◆ **DATA SUPPLIED**:
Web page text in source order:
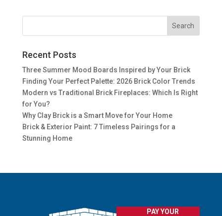
Recent Posts
Three Summer Mood Boards Inspired by Your Brick
Finding Your Perfect Palette: 2026 Brick Color Trends
Modern vs Traditional Brick Fireplaces: Which Is Right
for You?
Why Clay Brick is a Smart Move for Your Home
Brick & Exterior Paint: 7 Timeless Pairings for a
Stunning Home
PAY YOUR

◆ **WHAT YOU SHOULD DO**: Print all the lines above exactly as they are, but without the pictures.

◆ **EXERCISE SOLUTION**:
Web page text in source order:
Recent Posts
Three Summer Mood Boards Inspired by Your Brick
Finding Your Perfect Palette: 2026 Brick Color Trends
Modern vs Traditional Brick Fireplaces: Which Is Right
for You?
Why Clay Brick is a Smart Move for Your Home
Brick & Exterior Paint: 7 Timeless Pairings for a
Stunning Home
PAY YOUR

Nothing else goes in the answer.